Snerdley just shouted,. “They ruined Roger Maris’s life.” They made it miserable in a lot of ways. But he ended up with an Anheuser-Busch distributorship. That ain’t bad, especially in the ’80s. That ain’t bad. When he had one that was the ticket, to be the Budweiser distributor where he lived. I think his family was in Florida, so forth. But we do, folks, it’s just… I don’t care whether they’re Hollywood actors or actresses or sports figures, it is part of Americana.

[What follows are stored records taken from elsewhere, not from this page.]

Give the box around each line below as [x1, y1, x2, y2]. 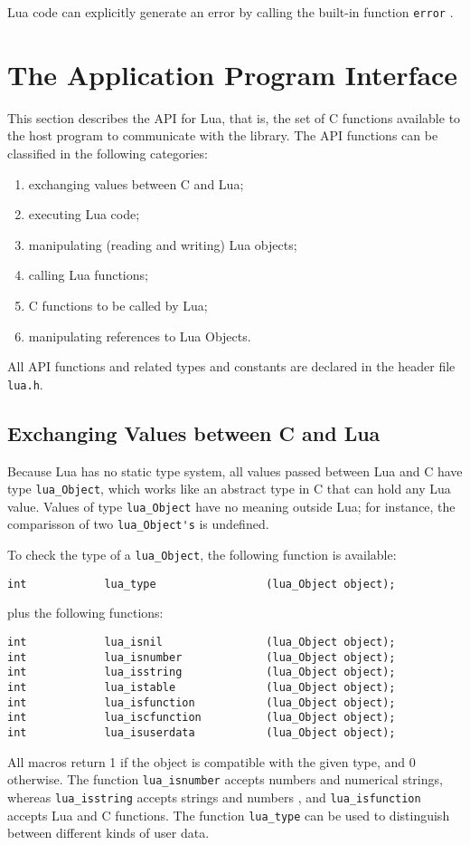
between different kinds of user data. [7, 823, 210, 842]
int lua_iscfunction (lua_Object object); [7, 711, 396, 725]
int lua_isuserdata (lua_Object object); [7, 725, 396, 739]
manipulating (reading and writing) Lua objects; [28, 235, 297, 254]
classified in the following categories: [7, 143, 208, 162]
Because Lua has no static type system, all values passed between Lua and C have [7, 461, 463, 480]
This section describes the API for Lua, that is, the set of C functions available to [7, 108, 461, 127]
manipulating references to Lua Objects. [28, 326, 251, 345]
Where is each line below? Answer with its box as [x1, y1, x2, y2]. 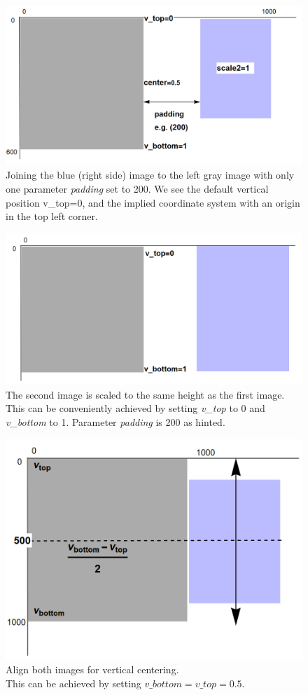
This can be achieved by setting [6, 676, 141, 690]
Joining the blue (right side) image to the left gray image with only [6, 167, 295, 182]
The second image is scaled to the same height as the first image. [6, 387, 285, 401]
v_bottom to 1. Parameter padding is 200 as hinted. [6, 415, 225, 429]
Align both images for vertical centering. [6, 662, 179, 677]
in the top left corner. [6, 209, 98, 223]
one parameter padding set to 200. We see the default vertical [6, 181, 269, 195]
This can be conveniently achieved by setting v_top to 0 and [6, 401, 265, 415]

We take people. They exhibit talent or ability that none of us could ever do anything but dream of, and then they do it consistently, and they become unique and special, and we create stories around them, and we assume that nothing in their lives is going wrong ever. They’ve got perfect wives. They’ve got perfect kids. They have all the money in the world. They get to go wherever they want to go, whenever, and whenever they go there everybody loves them. It’s perfect!

And that just can’t last.

We’re not going to let that last. We’ll give them five or six years at that, and then they gotta come down. They have to fall, because the rest of us have to have to at some point get our self-esteem back. We cannot sit here and continue to beat up ourselves and let them tell us how inferior we are compared to them. We have to bring them down so that we feel better about ourselves. And that’s not a criticism. That’s a sociological study. This is what happens. It’s Americana, and she’s right.

It’s not unique.

It’s not something new.

The details of each individual fall from grace are perhaps unique. Brady’s story is different from some others. But it is inescapably Americana. (interruption) What are you frowning at me for? The other day when I made this point, you agreed with me. (interruption) Oh, some people do! (interruption) Are you kidding me? You don’t think there are people relishing in Brady’s fall because it makes them feel better about themselves? You don’t know human nature like I do if you don’t understand that’s part of it. Some people… Hell, yes! Why do you think people fall for raising taxes on the rich when they know it doesn’t help them because it’s punishing them. Makes them feel better. Anyway, thank you, Jackie, for the call.